The same tactic should have been used with China 20 years ago. Instead we played their "one-China-two-policy game". This lead to China discovering that they could manipulate their way towards the realization of their selfish goals.
I leave you with this:
Why did the US accept China's opening up in the 1980s so naively?
I would think the even the most panda-hugging Taiwanese entrepreneurs would remain vigilant of and competitive with China. My impression is that free trade means that all's fair in profit and marketshare. Taiwan must certainly be trying to aggressively take market share from China. Fairness is not a factor in this game.
So what do you suggest? Everyone put their heads in the sand and pretend China isn't there? Hope they go away?
China, just like many other powerful countries, does this as a standard economic practice. Ignoring them won't make them go away, it'll just mean that other countries benefit while Taiwan lags behind.
Taiwan is probably the one country that is most likely to benefit from an FTA with China, due in part to the shared history, culture and so forth. TW will surely be better off than US, EU countries, ASEAN etc. in economic deals made with China.
An example of how China's diplomatic offensive harms Taiwan - yes. An example of how closer economic relations between Taiwan and the Mainland, which have steadily been growing closer since the early nineties no matter who has been in power, serve to harm Taiwan? No, not even slightly. In fact it would allow a government that was so minded to engage in retaliations - the withholding of investment and tech-transfers, imposing of tariffs on imports etc. Add to this the possibility that closer ties will allow the repatriation of at least some of the capital which flowed from Taiwan to the Mainland through back-channels, and closer ties - with suitable checks and guarantees - have definite benefits.
A couple things erk me about this whole thing.
1. That the people in the Taiwanese government are dumb enough to allow Pres. Ma to continue subverting Taiwan's future so that there is not choice be to surrender to PRC and accept the life sucking oppressive regime that is going to be put into place afterwards. Beijing keeps saying if Taiwan returns to China then we can work a deal for them to become an SAR like Hong Kong, Macau, but some how that just doesn't sound like it is in the best interests of Taiwan either because at this stage Beijing can dictate anything that they want Taiwan to do and they have to do it. Since it was a decision of the people of Taiwan and not forcefully done by military power there is nothing that any of Taiwan's allies can do to help them. Democratic process and all.
2. Thing that erks me about this is that other countries who have been doing loyal business with the Taiwanese and know that they get quality goods every time suddenly jump ship just because Beijing told them to. Everything that modern China is doing is just as imperialistic of not more so than anything that the US has ever done. The CCP used the fact that they now controlled the mainland and all its resources to sway the votes in UN in their favor, they use their military power to keep the Taiwanese from openly declaring their independence (even though under Chen they practically did), they use their political ties to other countries to force them to stop dealing with Taiwan or to not recognize them as an option, and they use their economic power to force those who have a choice into dealing out Taiwan. I understand from a business point of view that if a ship builder in China can do it better and at a lower cost than in Taiwan then you should use that ship builder. However, to give up your long and fruitful relationship with the Taiwanese company not for a superior product but because you were told to do so or else China will do something else is pure crap.
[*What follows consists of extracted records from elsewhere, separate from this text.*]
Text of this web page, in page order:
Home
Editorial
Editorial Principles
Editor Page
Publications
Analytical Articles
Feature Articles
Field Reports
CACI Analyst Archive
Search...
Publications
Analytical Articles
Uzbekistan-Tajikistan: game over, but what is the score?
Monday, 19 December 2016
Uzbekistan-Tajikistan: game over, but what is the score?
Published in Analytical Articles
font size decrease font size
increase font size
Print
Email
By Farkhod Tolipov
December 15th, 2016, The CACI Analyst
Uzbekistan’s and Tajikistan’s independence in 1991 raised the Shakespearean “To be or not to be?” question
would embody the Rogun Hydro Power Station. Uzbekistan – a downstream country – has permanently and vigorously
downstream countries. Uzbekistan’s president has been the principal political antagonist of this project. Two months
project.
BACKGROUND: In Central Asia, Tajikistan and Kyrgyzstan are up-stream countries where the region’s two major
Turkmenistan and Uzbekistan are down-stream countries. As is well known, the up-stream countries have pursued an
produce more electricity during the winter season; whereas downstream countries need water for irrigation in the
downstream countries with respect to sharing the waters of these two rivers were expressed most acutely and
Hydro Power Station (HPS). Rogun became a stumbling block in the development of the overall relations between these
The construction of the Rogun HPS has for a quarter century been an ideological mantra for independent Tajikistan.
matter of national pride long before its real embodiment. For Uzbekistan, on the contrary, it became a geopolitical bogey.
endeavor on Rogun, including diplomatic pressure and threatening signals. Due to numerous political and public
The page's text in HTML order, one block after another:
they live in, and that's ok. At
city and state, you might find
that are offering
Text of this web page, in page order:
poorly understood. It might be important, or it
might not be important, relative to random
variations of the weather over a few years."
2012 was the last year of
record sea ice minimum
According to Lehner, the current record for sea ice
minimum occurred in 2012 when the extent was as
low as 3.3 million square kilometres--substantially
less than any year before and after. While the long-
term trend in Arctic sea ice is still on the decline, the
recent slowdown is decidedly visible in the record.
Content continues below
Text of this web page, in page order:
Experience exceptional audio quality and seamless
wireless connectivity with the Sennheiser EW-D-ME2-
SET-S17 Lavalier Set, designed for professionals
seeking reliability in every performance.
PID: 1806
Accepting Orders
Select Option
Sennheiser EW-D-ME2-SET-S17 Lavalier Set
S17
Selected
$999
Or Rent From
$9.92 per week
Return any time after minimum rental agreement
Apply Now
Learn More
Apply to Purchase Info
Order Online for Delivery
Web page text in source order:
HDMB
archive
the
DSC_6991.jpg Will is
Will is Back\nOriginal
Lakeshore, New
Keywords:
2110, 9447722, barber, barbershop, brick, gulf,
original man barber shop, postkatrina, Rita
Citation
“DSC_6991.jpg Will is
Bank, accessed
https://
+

Why don't the Taiwanese people wake up and realize that Ma is slowly and forcefully selling out their country to the wolf next door. Most of the Taiwanese that I know don't want to take part in political issues because they say there is no good candidate for them to choose. That may be so but they need to do something that is in the better interest of the country, and not just let the KMT continue to sell out. The politicians should stop fighting for position alone and should actually start to do something positive for the country. They should start looking at the future of Taiwan and the future of the ROC and see what they can do to make sure that it can last beyond its 100th birthday, and to make sure that it last beyond its 200th birthday.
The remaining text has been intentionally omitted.